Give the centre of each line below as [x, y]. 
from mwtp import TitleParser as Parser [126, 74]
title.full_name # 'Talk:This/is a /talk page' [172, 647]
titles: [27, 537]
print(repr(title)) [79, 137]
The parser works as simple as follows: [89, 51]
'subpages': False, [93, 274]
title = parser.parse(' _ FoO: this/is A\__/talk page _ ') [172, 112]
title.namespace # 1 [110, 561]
========
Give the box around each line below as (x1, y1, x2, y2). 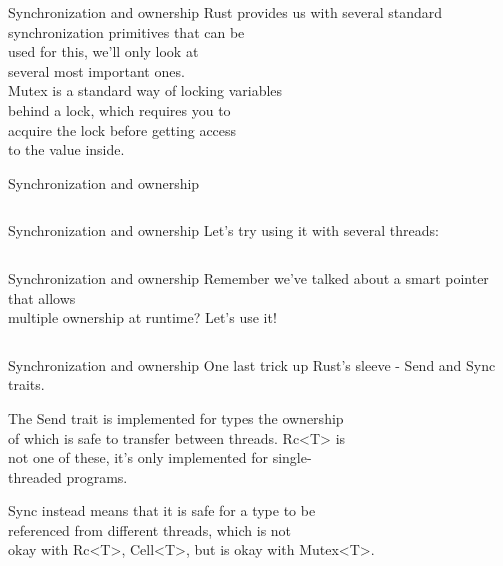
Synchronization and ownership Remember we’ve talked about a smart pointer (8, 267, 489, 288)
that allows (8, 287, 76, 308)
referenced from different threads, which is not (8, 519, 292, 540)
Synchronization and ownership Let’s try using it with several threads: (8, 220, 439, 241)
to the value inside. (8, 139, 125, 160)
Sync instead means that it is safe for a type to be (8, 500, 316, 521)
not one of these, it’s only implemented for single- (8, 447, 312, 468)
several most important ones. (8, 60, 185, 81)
========
◆ WHAT YOU NEED TO DO ◆
Write down exactly the span of lines above from the one containing "Synchronization and ownership Remember" to the one containing "to the value inside. (8, 139, 125, 160)", both ends included.

◆ YOUR SOLUTION ◆
Synchronization and ownership Remember we’ve talked about a smart pointer (8, 267, 489, 288)
that allows (8, 287, 76, 308)
referenced from different threads, which is not (8, 519, 292, 540)
Synchronization and ownership Let’s try using it with several threads: (8, 220, 439, 241)
to the value inside. (8, 139, 125, 160)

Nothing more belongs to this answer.